◆ **Task to carry out**: Below are several entries. Transcribe exactly those lines that fall from the one with "Dat fiind natura" through the one with "originală pentru o", end lines included.

◆ **Provided entries**:
========

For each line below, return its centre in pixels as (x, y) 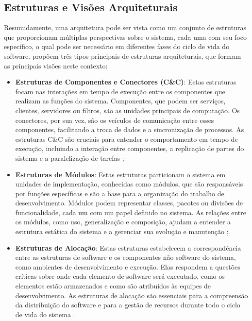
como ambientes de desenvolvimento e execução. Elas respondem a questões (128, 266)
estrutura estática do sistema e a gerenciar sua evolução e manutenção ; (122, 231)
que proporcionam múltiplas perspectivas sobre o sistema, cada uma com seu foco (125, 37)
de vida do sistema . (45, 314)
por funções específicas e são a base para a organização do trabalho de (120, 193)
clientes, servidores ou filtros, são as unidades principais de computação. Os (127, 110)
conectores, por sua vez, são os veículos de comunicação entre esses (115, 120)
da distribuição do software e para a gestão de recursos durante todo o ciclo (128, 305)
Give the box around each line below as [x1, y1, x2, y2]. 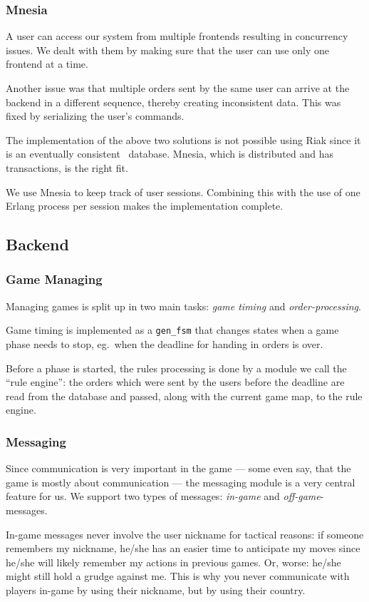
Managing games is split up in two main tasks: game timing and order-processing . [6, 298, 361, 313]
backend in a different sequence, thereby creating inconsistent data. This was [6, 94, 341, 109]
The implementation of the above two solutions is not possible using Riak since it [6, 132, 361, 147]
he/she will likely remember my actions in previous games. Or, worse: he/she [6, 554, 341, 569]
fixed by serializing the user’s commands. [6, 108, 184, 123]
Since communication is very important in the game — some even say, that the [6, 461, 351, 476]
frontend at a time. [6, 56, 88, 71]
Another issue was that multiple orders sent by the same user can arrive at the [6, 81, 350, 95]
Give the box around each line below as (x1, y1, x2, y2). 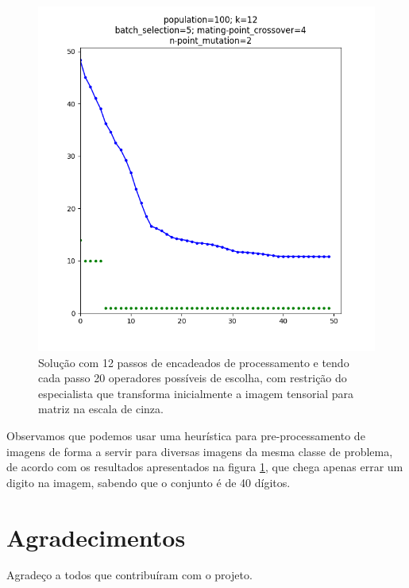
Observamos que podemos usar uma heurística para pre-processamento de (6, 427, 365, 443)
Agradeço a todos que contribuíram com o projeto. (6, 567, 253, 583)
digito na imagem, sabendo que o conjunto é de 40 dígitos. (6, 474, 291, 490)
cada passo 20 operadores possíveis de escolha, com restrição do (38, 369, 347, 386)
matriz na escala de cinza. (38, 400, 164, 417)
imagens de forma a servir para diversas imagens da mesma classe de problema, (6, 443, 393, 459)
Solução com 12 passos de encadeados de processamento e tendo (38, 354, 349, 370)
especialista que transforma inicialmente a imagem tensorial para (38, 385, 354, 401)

========

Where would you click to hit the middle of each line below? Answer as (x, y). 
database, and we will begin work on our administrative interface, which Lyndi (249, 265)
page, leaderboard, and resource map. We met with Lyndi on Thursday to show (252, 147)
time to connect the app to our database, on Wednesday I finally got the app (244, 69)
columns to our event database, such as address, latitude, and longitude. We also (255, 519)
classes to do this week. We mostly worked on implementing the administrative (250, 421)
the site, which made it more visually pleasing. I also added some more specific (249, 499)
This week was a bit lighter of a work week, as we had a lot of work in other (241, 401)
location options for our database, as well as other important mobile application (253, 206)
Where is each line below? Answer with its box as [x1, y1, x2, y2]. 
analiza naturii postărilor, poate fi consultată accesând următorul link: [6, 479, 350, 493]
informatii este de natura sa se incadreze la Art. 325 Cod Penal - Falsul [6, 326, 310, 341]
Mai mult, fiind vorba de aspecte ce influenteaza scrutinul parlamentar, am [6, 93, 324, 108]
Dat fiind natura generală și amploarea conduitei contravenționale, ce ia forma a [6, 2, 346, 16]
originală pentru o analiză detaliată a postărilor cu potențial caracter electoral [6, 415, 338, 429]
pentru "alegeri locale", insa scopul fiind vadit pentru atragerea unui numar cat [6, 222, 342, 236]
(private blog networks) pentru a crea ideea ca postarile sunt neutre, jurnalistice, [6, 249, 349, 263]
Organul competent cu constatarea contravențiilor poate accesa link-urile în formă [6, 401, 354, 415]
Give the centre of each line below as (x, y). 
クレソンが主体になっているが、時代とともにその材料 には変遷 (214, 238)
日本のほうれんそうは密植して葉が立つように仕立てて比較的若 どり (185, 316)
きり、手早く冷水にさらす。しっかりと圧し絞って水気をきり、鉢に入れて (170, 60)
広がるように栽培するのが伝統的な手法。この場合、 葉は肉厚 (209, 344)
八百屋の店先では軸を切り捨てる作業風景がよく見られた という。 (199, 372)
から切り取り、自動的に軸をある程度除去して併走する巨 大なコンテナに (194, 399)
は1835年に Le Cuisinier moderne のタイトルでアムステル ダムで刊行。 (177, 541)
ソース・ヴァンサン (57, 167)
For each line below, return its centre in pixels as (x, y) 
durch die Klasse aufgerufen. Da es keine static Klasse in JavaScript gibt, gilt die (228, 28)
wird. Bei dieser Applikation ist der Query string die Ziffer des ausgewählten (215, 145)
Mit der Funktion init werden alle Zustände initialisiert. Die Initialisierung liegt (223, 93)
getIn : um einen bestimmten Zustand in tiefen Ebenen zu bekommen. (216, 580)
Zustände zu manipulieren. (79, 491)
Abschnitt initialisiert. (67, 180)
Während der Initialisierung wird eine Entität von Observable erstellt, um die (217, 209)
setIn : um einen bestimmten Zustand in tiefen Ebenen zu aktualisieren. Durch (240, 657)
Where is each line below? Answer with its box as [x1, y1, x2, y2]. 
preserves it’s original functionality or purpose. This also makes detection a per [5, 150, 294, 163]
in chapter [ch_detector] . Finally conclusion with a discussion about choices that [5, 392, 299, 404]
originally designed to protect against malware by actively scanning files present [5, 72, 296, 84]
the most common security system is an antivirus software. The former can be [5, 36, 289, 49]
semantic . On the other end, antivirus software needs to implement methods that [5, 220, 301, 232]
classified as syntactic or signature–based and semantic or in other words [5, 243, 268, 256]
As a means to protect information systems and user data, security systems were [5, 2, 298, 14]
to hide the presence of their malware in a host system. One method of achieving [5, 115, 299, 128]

========

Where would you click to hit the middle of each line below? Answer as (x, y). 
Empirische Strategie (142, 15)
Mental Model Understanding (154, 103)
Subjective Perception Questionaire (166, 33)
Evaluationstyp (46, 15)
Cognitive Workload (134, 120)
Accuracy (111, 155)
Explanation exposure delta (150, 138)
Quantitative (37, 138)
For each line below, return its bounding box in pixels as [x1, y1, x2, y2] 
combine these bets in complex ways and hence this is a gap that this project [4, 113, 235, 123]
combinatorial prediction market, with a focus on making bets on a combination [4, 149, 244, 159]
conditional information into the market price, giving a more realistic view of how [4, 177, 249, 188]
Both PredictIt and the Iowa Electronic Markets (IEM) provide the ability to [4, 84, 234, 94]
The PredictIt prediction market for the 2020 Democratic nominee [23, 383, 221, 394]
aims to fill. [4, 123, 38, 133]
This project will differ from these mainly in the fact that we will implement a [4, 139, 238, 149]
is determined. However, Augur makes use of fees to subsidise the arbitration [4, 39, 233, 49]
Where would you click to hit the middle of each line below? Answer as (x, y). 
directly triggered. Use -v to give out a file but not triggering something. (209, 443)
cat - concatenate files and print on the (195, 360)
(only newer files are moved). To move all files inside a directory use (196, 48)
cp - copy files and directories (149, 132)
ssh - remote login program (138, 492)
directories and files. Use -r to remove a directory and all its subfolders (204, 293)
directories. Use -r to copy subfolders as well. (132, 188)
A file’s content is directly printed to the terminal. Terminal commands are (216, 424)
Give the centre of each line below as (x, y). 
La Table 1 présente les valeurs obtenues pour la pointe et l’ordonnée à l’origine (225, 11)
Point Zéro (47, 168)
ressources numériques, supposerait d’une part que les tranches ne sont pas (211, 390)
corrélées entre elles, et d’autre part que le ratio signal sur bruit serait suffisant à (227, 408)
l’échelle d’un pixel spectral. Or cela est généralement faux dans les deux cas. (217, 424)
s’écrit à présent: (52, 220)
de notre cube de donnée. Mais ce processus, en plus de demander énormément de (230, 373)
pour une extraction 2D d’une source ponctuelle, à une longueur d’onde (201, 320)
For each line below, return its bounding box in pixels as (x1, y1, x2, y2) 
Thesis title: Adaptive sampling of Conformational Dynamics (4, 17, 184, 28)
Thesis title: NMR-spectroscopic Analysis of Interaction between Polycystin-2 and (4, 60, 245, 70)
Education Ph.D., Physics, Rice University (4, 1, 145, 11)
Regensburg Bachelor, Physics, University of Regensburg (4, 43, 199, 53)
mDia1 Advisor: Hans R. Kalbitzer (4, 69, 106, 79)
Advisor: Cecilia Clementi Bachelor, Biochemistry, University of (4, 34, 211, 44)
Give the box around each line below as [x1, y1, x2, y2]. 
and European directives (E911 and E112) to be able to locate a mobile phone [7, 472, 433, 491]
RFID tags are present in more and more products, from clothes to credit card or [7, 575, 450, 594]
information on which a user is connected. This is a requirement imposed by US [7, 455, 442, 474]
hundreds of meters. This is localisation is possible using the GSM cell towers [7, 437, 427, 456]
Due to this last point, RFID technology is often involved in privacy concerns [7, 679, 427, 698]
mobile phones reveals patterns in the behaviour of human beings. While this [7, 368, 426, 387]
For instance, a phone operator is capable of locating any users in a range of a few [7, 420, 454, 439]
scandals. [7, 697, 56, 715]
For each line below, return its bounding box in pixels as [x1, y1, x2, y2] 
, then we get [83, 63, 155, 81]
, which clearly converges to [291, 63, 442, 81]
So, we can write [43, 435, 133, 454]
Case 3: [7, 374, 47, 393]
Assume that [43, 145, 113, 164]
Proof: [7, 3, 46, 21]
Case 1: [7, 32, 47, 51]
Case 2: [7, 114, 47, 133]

========

◆ **Result of this task**:
Dat fiind natura generală și amploarea conduitei contravenționale, ce ia forma a [6, 2, 346, 16]
originală pentru o analiză detaliată a postărilor cu potențial caracter electoral [6, 415, 338, 429]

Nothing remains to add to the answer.